Ortiz Suarez, PJ, et al. In Proceedings of the 58th Annual Meeting of the Association for Computational Linguistics p.p. 1703–1714 Online July 2020. Association for Computational Linguistics.
Brown, VG et al. Language models are few learners. arXiv.2005.14165 [cs] (2020).
Metzler, H., Pellert, M. & Garcia, D. Using social media data to capture emotions before and during COVID-19. world happiness report75–104 (2022).
Niederkrotenthaler, T. et al. Mental health over nine months during the SARS-CoV2 pandemic: Representative cross-sectional survey in twelve waves between April and December 2020 in Austria. J. Affect. Disorder. 29649 (2022).
Kahneman, D., Krueger, AB, Schkade, DA, Schwarz, N. & Stone, AA A survey method for characterizing everyday life experience: the day reconstruction method. Science 306(5702), 1776 (2004).
Krueger, AB & Stone, AA Assessing pain: A community diary-based survey in the United States. Lancet 371(9623), 1519 (2008).

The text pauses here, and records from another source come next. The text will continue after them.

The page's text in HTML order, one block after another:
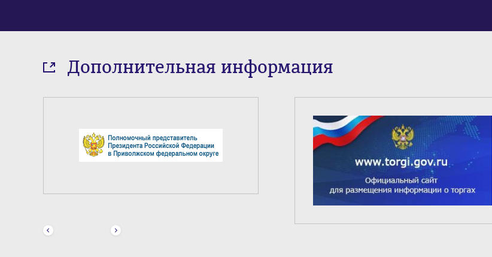
Дополнительная информация
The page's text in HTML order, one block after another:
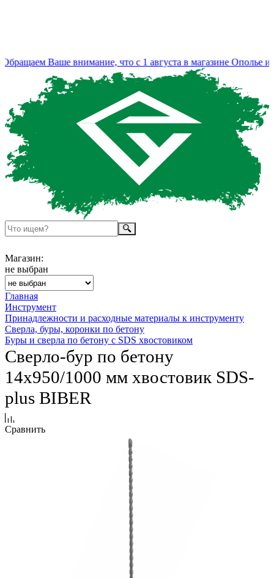
Ваше внимание, что с 1 августа в магазине Ополье
Магазин:
не выбран
Главная
Инструмент
Принадлежности и расходные материалы к инструменту
Сверла, буры, коронки по бетону
Буры и сверла по бетону с SDS хвостовиком
Сверло-бур по бетону
14х950/1000 мм хвостовик SDS-
plus BIBER
Сравнить
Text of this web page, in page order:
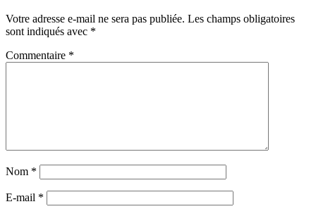
Votre adresse e-mail ne sera pas publiée. Les champs obligatoires
sont indiqués avec *
Commentaire *
Nom *
E-mail *
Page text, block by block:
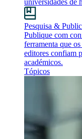
universidades de
Pesquisa &
Publique com
ferramenta que
editores confiam
académicos.
Tópicos
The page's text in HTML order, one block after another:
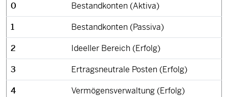
0
Bestandkonten (Aktiva)
1
Bestandkonten (Passiva)
2
Ideeller Bereich (Erfolg)
3
Ertragsneutrale Posten (Erfolg)
4
Vermögensverwaltung (Erfolg)
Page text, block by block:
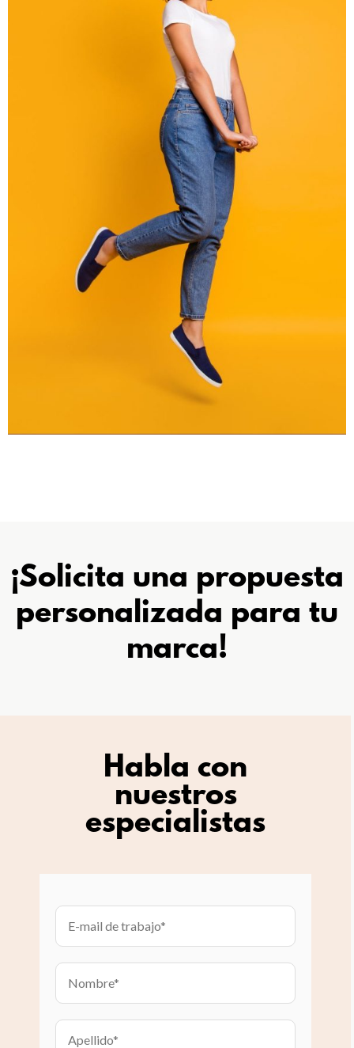
¡Solicita una propuesta
personalizada para tu
marca!
Habla con
nuestros
especialistas
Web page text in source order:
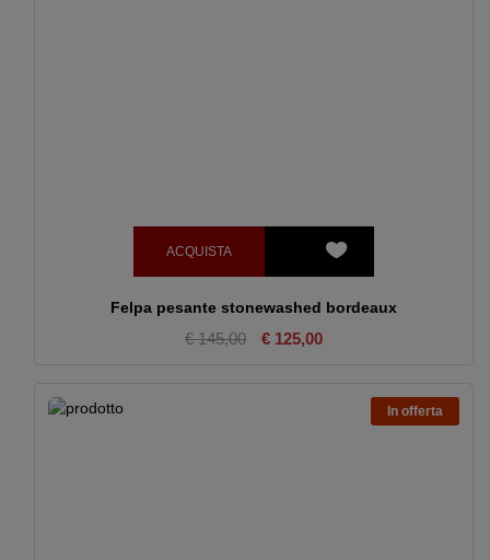
ACQUISTA
Felpa pesante stonewashed bordeaux
€ 145,00 € 125,00
In offerta
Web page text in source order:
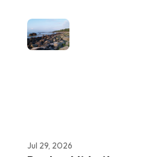
Jul 29, 2026
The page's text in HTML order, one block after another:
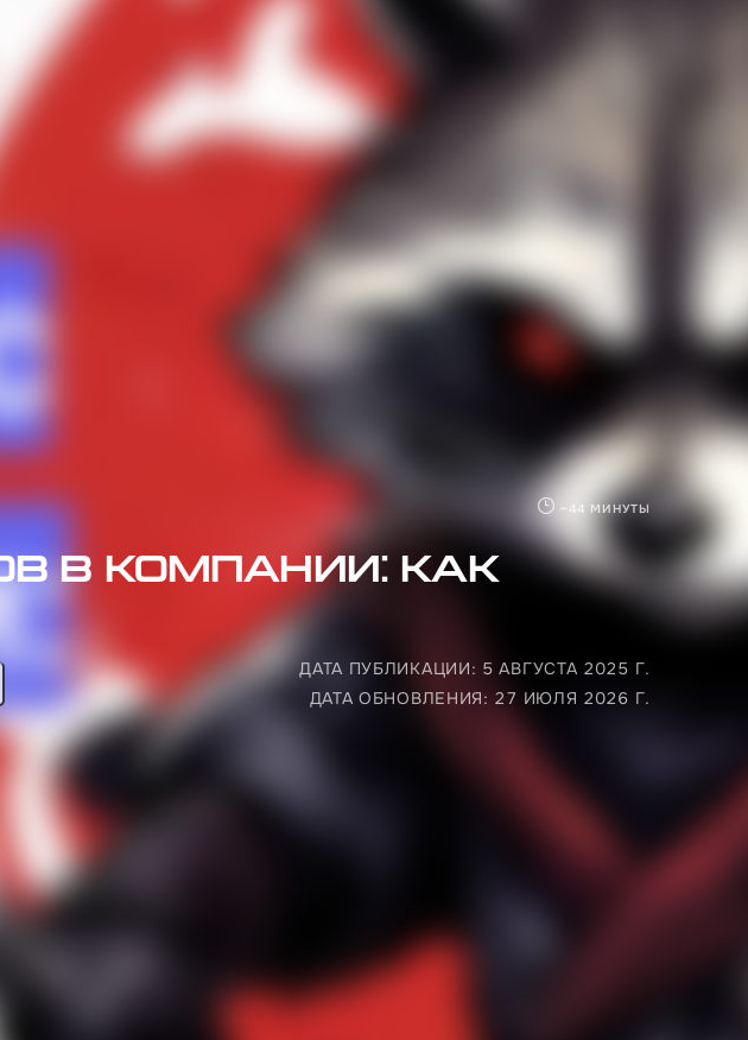
~44 МИНУТЫ
в компании: как
ДАТА ПУБЛИКАЦИИ: 5 АВГУСТА 2025 Г.
ДАТА ОБНОВЛЕНИЯ: 27 ИЮЛЯ 2026 Г.
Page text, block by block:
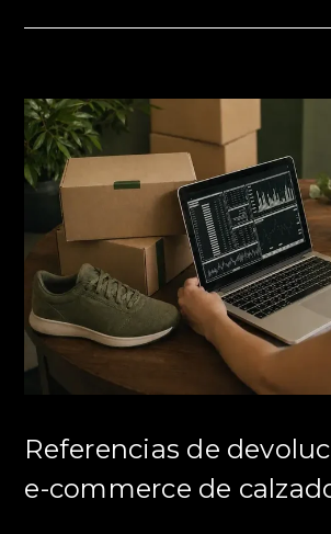
Referencias de
e-commerce de
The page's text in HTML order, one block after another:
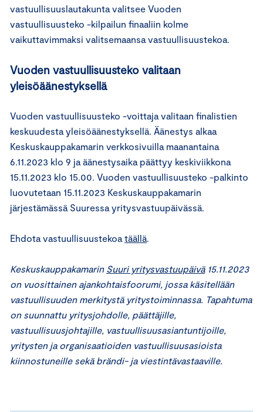
vastuullisuuslautakunta valitsee Vuoden
vastuullisuusteko -kilpailun finaaliin kolme
vaikuttavimmaksi valitsemaansa vastuullisuustekoa.
Vuoden vastuullisuusteko valitaan
yleisöäänestyksellä
Vuoden vastuullisuusteko -voittaja valitaan finalistien
keskuudesta yleisöäänestyksellä. Äänestys alkaa
Keskuskauppakamarin verkkosivuilla maanantaina
6.11.2023 klo 9 ja äänestysaika päättyy keskiviikkona
15.11.2023 klo 15.00. Vuoden vastuullisuusteko -palkinto
luovutetaan 15.11.2023 Keskuskauppakamarin
järjestämässä Suuressa yritysvastuupäivässä.
Ehdota vastuullisuustekoa täällä.
Keskuskauppakamarin Suuri yritysvastuupäivä15.11.2023
on vuosittainen ajankohtaisfoorumi, jossa käsitellään
vastuullisuuden merkitystä yritystoiminnassa. Tapahtuma
on suunnattu yritysjohdolle, päättäjille,
vastuullisuusjohtajille, vastuullisuusasiantuntijoille,
yritysten ja organisaatioiden vastuullisuusasioista
kiinnostuneille sekä brändi- ja viestintävastaaville.
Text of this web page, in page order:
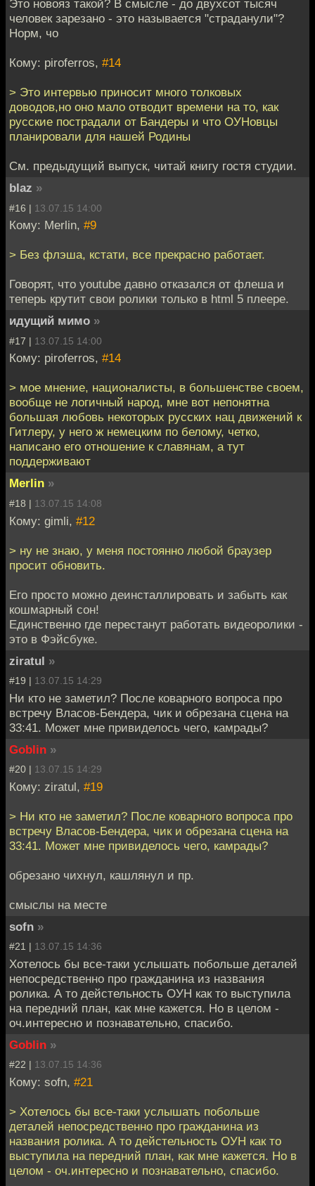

Stone, AA The socioeconomic gradient of everyday colds and flu. Headache Pain Arch. Med. Internal. 170(6), 570 (2010).
Stone, AA, Schwartz, JE, Broderick, JE, and Deaton, A. An overview of the age distribution of psychological well-being in the United States. proc. Natl. Acad. Science. 107(22), 9985 (2010).
Stone, AA, Schneider, S. & Harter, JK Weekday Mood Patterns in the United States: On the Existence of “Blue Monday,” “Thank God It’s Friday,” and Weekday Effects -end. J.Posit. Psychol. seven(4), 306 (2012).
Pennebaker, J.W. et al. Austin: University of Texas at Austin vol 26, 25 (2015).
Chan, Ch. et al. Four best practices for measuring news sentiment using “off the shelf” dictionaries: A large-scale p-hacking experiment. Calculation. Common. Res. 3(1), 1 (2021).
Diedenhofen, B. & Musch, J. cocor: A complete solution for the statistical comparison of correlations. PLoS One ten(4), e0121945 (2015).
Hittner, JB, May, K. & Silver, NC A Monte Carlo evaluation of tests for comparing dependent correlations. J. Gen. Psychol. 130(2), 149 (2003).
Core team R. R: a language and an environment for statistical computing (R Foundation for Statistical Computing, ***, 2017).
Zeileis, A. Econometric calculation with HC and HAC covariance matrix estimators. J. Stat. Software 11(10), 1 (2004).
Zeileis, A., Köll, S. & Graham, N. Multipurpose Variances: An Object-Oriented Implementation of Clustered Covariances in R. J. Stat. Software 95(1), 1 (2020).